At t = 0, s = 0, which means the initial velocity is:
v_initial = 300 / 0 m/s (undefined)
At t = 3, the velocity is:
v_final = 300 / 3 m/s = 100 m/s
Now, we can calculate the change in velocity:
change in velocity = v_final - v_initial = 100 - undefined
Since we have an undefined initial velocity, we need to find the limit of the velocity as s approaches 0.
lim(s→0) (300 / s) = ∞
Therefore, we can conclude that as t approaches 0, the speed of the car approaches infinity.
Due to this, it is not possible to determine the magnitude of acceleration when t = 3 s.

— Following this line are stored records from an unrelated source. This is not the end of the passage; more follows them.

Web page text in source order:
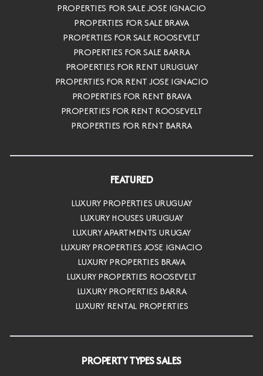
PROPERTIES FOR SALE JOSE IGNACIO
PROPERTIES FOR SALE BRAVA
PROPERTIES FOR SALE ROOSEVELT
PROPERTIES FOR SALE BARRA
PROPERTIES FOR RENT URUGUAY
PROPERTIES FOR RENT JOSE IGNACIO
PROPERTIES FOR RENT BRAVA
PROPERTIES FOR RENT ROOSEVELT
PROPERTIES FOR RENT BARRA
FEATURED
LUXURY PROPERTIES URUGUAY
LUXURY HOUSES URUGUAY
LUXURY APARTMENTS URUGAY
LUXURY PROPERTIES JOSE IGNACIO
LUXURY PROPERTIES BRAVA
LUXURY PROPERTIES ROOSEVELT
LUXURY PROPERTIES BARRA
LUXURY RENTAL PROPERTIES
PROPERTY TYPES SALES
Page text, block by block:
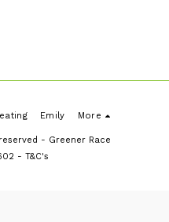
Emily More
- Greener Race
- T&C's
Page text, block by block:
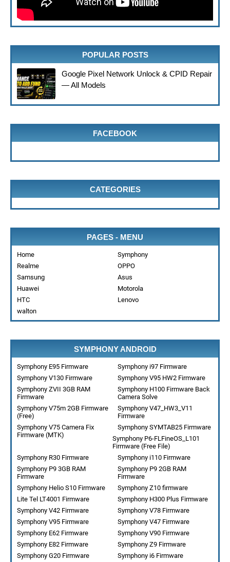
POPULAR POSTS
Google Pixel Network Unlock & CPID Repair
— All Models
FACEBOOK
CATEGORIES
PAGES - MENU
Home
Symphony
Realme
OPPO
Samsung
Asus
Huawei
Motorola
HTC
Lenovo
walton
SYMPHONY ANDROID
Symphony E95 Firmware
Symphony i97 Firmware
Symphony V130 Firmware
Symphony V95 HW2 Firmware
Symphony ZVII 3GB RAM
Firmware
Symphony H100 Firmware Back
Camera Solve
Symphony V75m 2GB Firmware
(Free)
Symphony V47_HW3_V11
Firmware
Symphony V75 Camera Fix
Firmware (MTK)
Symphony SYMTAB25 Firmware
Symphony P6-FLFineOS_L101
Firmware (Free File)
Symphony i110 Firmware
Symphony R30 Firmware
Symphony P9 2GB RAM
Firmware
Symphony P9 3GB RAM
Firmware
Symphony Z10 firmware
Symphony Helio S10 Firmware
Symphony H300 Plus Firmware
Lite Tel LT4001 Firmware
Symphony V78 Firmware
Symphony V42 Firmware
Symphony V47 Firmware
Symphony V95 Firmware
Symphony V90 Firmware
Symphony E62 Firmware
Symphony Z9 Firmware
Symphony E82 Firmware
Symphony i6 Firmware
Symphony G20 Firmware
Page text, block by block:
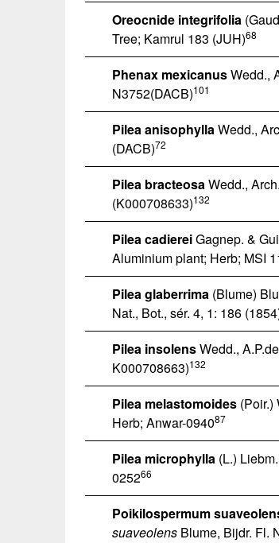
Oreocnide integrifolia
Tree; Kamrul 183 (JUH)68
Phenax mexicanusWedd.,
N3752(DACB)101
Pilea anisophyllaWedd.,
(DACB)72
Pilea bracteosaWedd.,
(K000708633)132
Pilea cadiereiGagnep. &
Aluminium plant; Herb; MSI
Pilea glaberrima (Blume)
Nat., Bot., sér. 4, 1: 186
Pilea insolensWedd.,
K000708663)132
Pilea melastomoides (Poir.)
Herb; Anwar-094087
Pilea microphylla (L.)
025266
Poikilospermum
suaveolens Blume, Bijdr. Fl.
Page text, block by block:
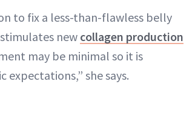
to fix a less-than-flawless belly
new collagen production
may be minimal so it is
she says.
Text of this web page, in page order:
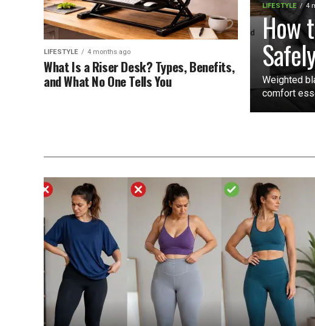
LIFESTYLE 4
How
Weighted
comfort
LIFESTYLE 4 months ago
What Is a Riser Desk? Types, Benefits,
and What No One Tells You
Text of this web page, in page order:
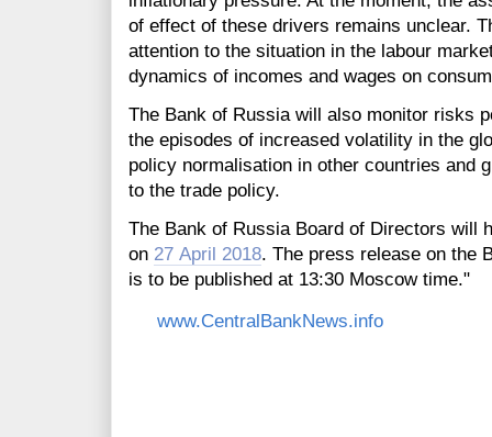
of effect of these drivers remains unclear.
attention to the situation in the labour
dynamics of incomes and wages on
The Bank of Russia will also monitor risks
the episodes of increased volatility in the
policy normalisation in other countries and
to the trade policy.
The Bank of Russia Board of Directors will
on 27 April 2018. The press release on the
is to be published at 13:30 Moscow time."
www.CentralBankNews.info

To determine the magnitude of the car's acceleration at t = 3s, we need to find the derivative of the velocity function with respect to time.
Given that the speed, v, is defined as v = (300 / s) m/s, where s is in meters, we need to convert the speed function to a function of time.
Let's recall that speed is the magnitude of velocity, which is the derivative of position with respect to time.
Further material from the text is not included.